**Task requirements:** Write down exactly what lies from the line containing "Seeking a unique, local" to the end of the records, inclusive, and omit the pictures.

**Entries provided:**

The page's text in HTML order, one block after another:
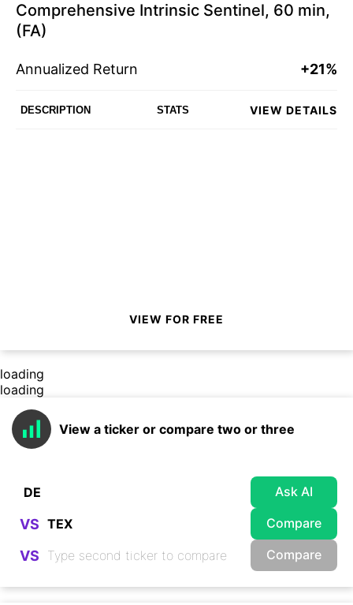
Comprehensive Intrinsic Sentinel, 60 min,
(FA)
Annualized Return +21%
DESCRIPTION STATS VIEW DETAILS
VIEW FOR FREE
loading
loading
View a ticker or compare two or three
Ask AI
VS Compare
VS Compare
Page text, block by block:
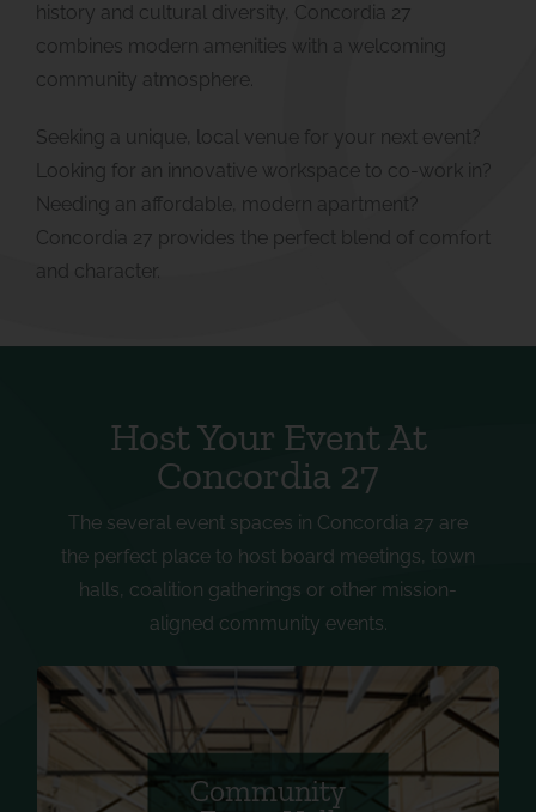
history and cultural diversity, Concordia 27
combines modern amenities with a welcoming
community atmosphere.
Seeking a unique, local venue for your next event?
Looking for an innovative workspace to co-work in?
Needing an affordable, modern apartment?
Concordia 27 provides the perfect blend of comfort
and character.
Host Your Event At
Concordia 27
The several event spaces in Concordia 27 are
the perfect place to host board meetings, town
halls, coalition gatherings or other mission-
aligned community events.
Community
Equipped with 24 tables, 130 chairs, 5 TVs with
AV hookup, 1 handheld microphone, 1 lapel
microphone, and an exterior garage door that
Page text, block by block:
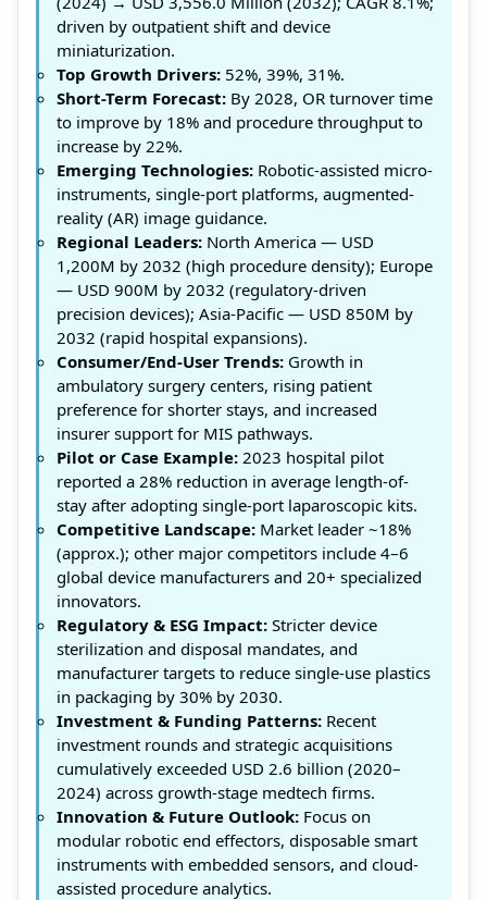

**Solution:**
Seeking a unique, local venue for your next event?
Looking for an innovative workspace to co-work in?
Needing an affordable, modern apartment?
Concordia 27 provides the perfect blend of comfort
and character.
Host Your Event At
Concordia 27
The several event spaces in Concordia 27 are
the perfect place to host board meetings, town
halls, coalition gatherings or other mission-
aligned community events.
Community
Equipped with 24 tables, 130 chairs, 5 TVs with
AV hookup, 1 handheld microphone, 1 lapel
microphone, and an exterior garage door that
Page text, block by block:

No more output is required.